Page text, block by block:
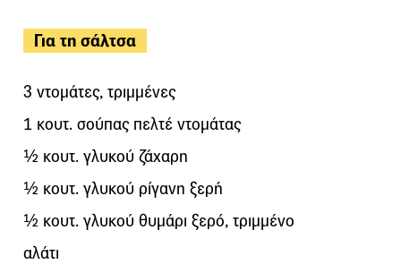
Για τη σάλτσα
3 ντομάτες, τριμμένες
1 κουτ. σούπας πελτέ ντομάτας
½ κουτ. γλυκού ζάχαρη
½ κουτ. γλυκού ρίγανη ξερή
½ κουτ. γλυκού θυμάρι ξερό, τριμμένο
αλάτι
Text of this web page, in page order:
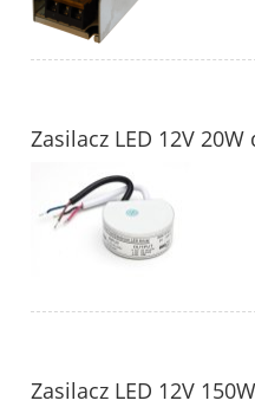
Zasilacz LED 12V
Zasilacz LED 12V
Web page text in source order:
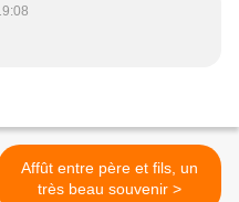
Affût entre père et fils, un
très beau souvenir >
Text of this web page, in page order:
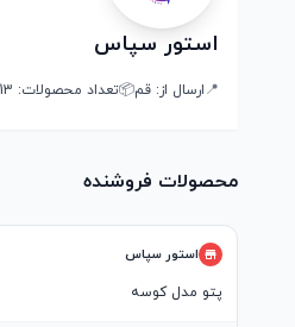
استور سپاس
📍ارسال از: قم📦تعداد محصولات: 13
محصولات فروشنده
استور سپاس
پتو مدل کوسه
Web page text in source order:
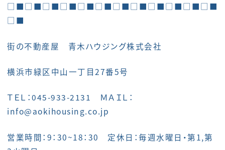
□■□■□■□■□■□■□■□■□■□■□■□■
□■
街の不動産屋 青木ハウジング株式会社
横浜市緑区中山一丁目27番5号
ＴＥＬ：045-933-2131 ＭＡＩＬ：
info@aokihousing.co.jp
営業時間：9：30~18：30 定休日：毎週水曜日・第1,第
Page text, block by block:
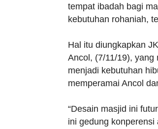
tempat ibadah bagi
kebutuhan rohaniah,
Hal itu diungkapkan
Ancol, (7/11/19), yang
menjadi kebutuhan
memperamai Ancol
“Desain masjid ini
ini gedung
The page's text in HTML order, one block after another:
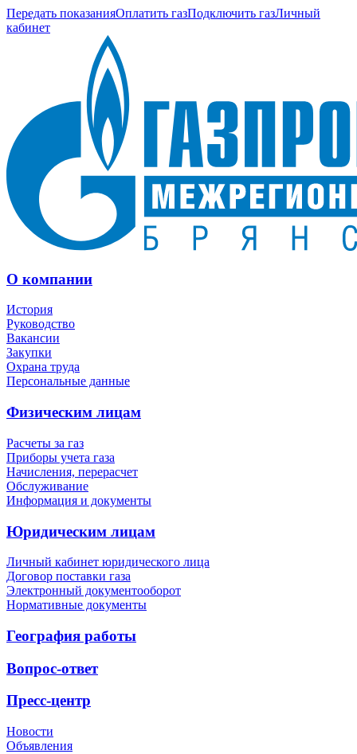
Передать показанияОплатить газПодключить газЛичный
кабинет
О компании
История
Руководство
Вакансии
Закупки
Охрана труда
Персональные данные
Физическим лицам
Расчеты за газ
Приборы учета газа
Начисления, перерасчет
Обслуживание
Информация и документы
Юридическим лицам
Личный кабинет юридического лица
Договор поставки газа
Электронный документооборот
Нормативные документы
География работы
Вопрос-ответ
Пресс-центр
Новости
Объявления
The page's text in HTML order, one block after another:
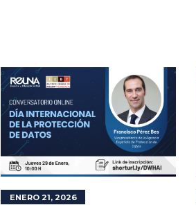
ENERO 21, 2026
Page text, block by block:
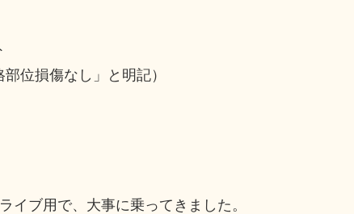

Problem to work on =>
Return an exact copy of the data above, apart from any pictures.

Answer to this problem =>
Page text, block by block:
Για τη σάλτσα
3 ντομάτες, τριμμένες
1 κουτ. σούπας πελτέ ντομάτας
½ κουτ. γλυκού ζάχαρη
½ κουτ. γλυκού ρίγανη ξερή
½ κουτ. γλυκού θυμάρι ξερό, τριμμένο
αλάτι
Text of this web page, in page order:
Zasilacz LED 12V
Zasilacz LED 12V
Web page text in source order:
Affût entre père et fils, un
très beau souvenir >
Text of this web page, in page order:
استور سپاس
📍ارسال از: قم📦تعداد محصولات: 13
محصولات فروشنده
استور سپاس
پتو مدل کوسه
Web page text in source order:
□■□■□■□■□■□■□■□■□■□■□■□■
□■
街の不動産屋 青木ハウジング株式会社
横浜市緑区中山一丁目27番5号
ＴＥＬ：045-933-2131 ＭＡＩＬ：
info@aokihousing.co.jp
営業時間：9：30~18：30 定休日：毎週水曜日・第1,第
Page text, block by block:
tempat ibadah bagi
kebutuhan rohaniah,
Hal itu diungkapkan
Ancol, (7/11/19), yang
menjadi kebutuhan
memperamai Ancol
“Desain masjid ini
ini gedung
The page's text in HTML order, one block after another:
Передать показанияОплатить газПодключить газЛичный
кабинет
О компании
История
Руководство
Вакансии
Закупки
Охрана труда
Персональные данные
Физическим лицам
Расчеты за газ
Приборы учета газа
Начисления, перерасчет
Обслуживание
Информация и документы
Юридическим лицам
Личный кабинет юридического лица
Договор поставки газа
Электронный документооборот
Нормативные документы
География работы
Вопрос-ответ
Пресс-центр
Новости
Объявления
The page's text in HTML order, one block after another:
ENERO 21, 2026
Page text, block by block:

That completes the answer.